Американские горки. На виражах эмиграции - [3]
Будучи школьником, я не понимал предметно разговоры на тему, что евреев во многие вузы СССР не принимают. Само еврейство моё, в силу образа жизни нашей семьи, представлялось какой-то абстракцией, чем-то, не имеющим отношения к реальной жизни. Действительно, никакой национальной культурной среды, как в местечках, вокруг не было. Москва, она и есть Москва, кто там разбирается в национальностях? Но мне пришлось столкнуться с «национальным вопросом», и очень предметно. Мой опыт сдачи вступительных экзаменов в Московский инженерно-физический институт (МИФИ) оказался настолько омерзительным и сокрушающим основы моего тогдашнего мировоззрения, что я три дня провалялся в депрессии на диване не в силах ничего делать. Пока мой брат не поднял меня и не отвел в Московский электротехнический институт связи (МЭИС, в настоящее время – МТУСИ), потому что «туда берут». Выбор вузов, куда «берут», оказался очень ограниченным. А институт связи находился в 10 минутах от дома, и там не требовалось черчение. Это всё и решило.
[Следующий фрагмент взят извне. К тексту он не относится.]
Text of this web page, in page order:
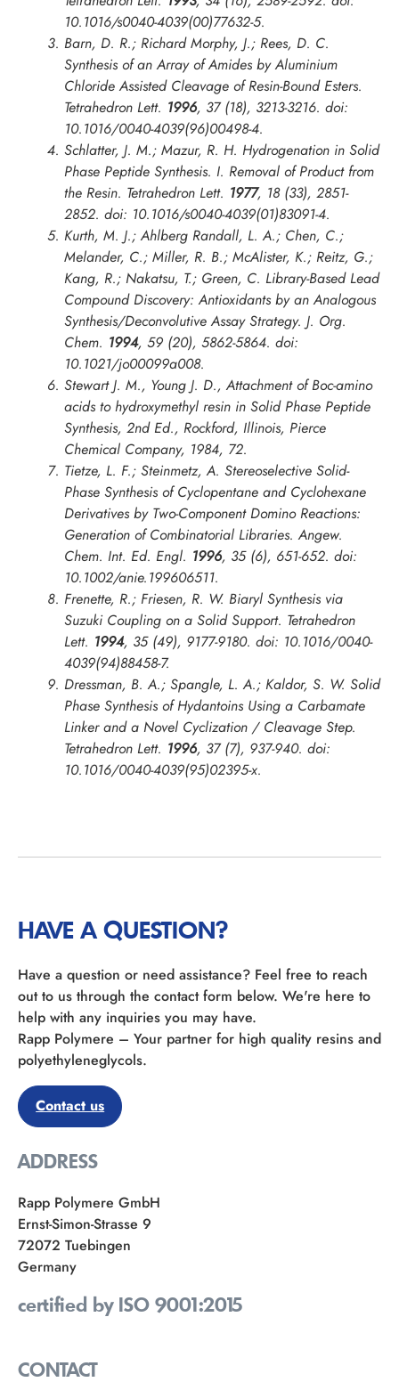
10.1016/s0040-4039(00)77632-5.
Barn, D. R.; Richard Morphy, J.; Rees, D. C.
Synthesis of an Array of Amides by Aluminium
Chloride Assisted Cleavage of Resin-Bound Esters.
Tetrahedron Lett. 1996, 37 (18), 3213-3216. doi:
10.1016/0040-4039(96)00498-4.
Schlatter, J. M.; Mazur, R. H. Hydrogenation in Solid
Phase Peptide Synthesis. I. Removal of Product from
the Resin. Tetrahedron Lett. 1977, 18 (33), 2851-
2852. doi: 10.1016/s0040-4039(01)83091-4.
Kurth, M. J.; Ahlberg Randall, L. A.; Chen, C.;
Melander, C.; Miller, R. B.; McAlister, K.; Reitz, G.;
Kang, R.; Nakatsu, T.; Green, C. Library-Based Lead
Compound Discovery: Antioxidants by an Analogous
Synthesis/Deconvolutive Assay Strategy. J. Org.
Chem. 1994, 59 (20), 5862-5864. doi:
10.1021/jo00099a008.
Stewart J. M., Young J. D., Attachment of Boc-amino
acids to hydroxymethyl resin in Solid Phase Peptide
Synthesis, 2nd Ed., Rockford, Illinois, Pierce
Chemical Company, 1984, 72.
Tietze, L. F.; Steinmetz, A. Stereoselective Solid-
Phase Synthesis of Cyclopentane and Cyclohexane
Derivatives by Two-Component Domino Reactions:
Generation of Combinatorial Libraries.Angew.
Chem. Int. Ed. Engl. 1996, 35 (6), 651-652. doi:
10.1002/anie.199606511.
Frenette, R.; Friesen, R. W. Biaryl Synthesis via
Suzuki Coupling on a Solid Support. Tetrahedron
Lett. 1994, 35 (49), 9177-9180. doi: 10.1016/0040-
4039(94)88458-7.
Dressman, B. A.; Spangle, L. A.; Kaldor, S. W. Solid
Phase Synthesis of Hydantoins Using a Carbamate
Linker and a Novel Cyclization / Cleavage Step.
Tetrahedron Lett. 1996, 37 (7), 937-940. doi:
10.1016/0040-4039(95)02395-x.
HAVE A QUESTION?
Have a question or need assistance? Feel free to reach
out to us through the contact form below. We're here to
help with any inquiries you may have.
Rapp Polymere – Your partner for high quality resins and
polyethyleneglycols.
Contact us
ADDRESS
Rapp Polymere GmbH
Ernst-Simon-Strasse 9
72072 Tuebingen
Germany
certified by ISO 9001:2015
CONTACT
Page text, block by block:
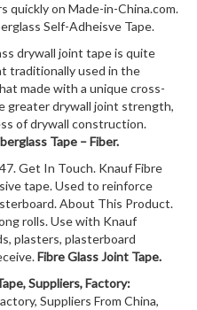
quickly on Made-in-China.com.
Self-Adheisve Tape.
drywall joint tape is quite
traditionally used in the
made with a unique cross-
greater drywall joint strength,
of drywall construction.
Tape – Fiber.
Get In Touch. Knauf Fibre
tape. Used to reinforce
About This Product.
rolls. Use with Knauf
plasters, plasterboard
Fibre Glass Joint Tape.
Suppliers, Factory:
Suppliers From China,
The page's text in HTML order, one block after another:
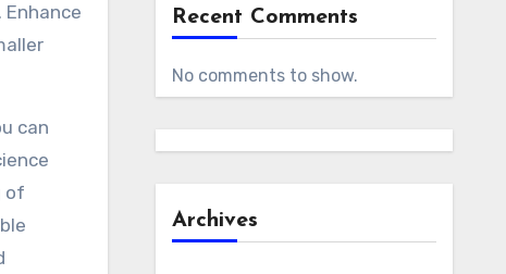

Вторым «подрывным» событием оказалось распределение. Меня, со всеми моими «пятёрками», не принимали никуда на работу. То есть сначала мне радостно трясли руку, но потом, когда в анкете следом за «Портнов Михаил Петрович» вылезала пресловутая «пятая графа» (графа «национальность» в документах и анкетах), выяснялось, что я не нужен. Бытовала в те годы шутка: «Объявление: меняю пятый пункт на две судимости». Дело было в 1978 году. Тогда мы с супругой впервые задумались, что надо уезжать. Моя жена Светлана очень активно агитировала меня за эмиграцию.
Мы женились очень молодыми, можно сказать, юными. 19 лет жениху и 18 лет невесте. Большая любовь сохранилась между нами и сейчас, спустя 39 лет. Так что, когда я писал, что «все девушки казались мне на одно лицо», я, похоже, немного лукавил. В группе они поначалу показались мне неинтересными, не как представительницы противоположного пола, а в смысле «разговор поддержать».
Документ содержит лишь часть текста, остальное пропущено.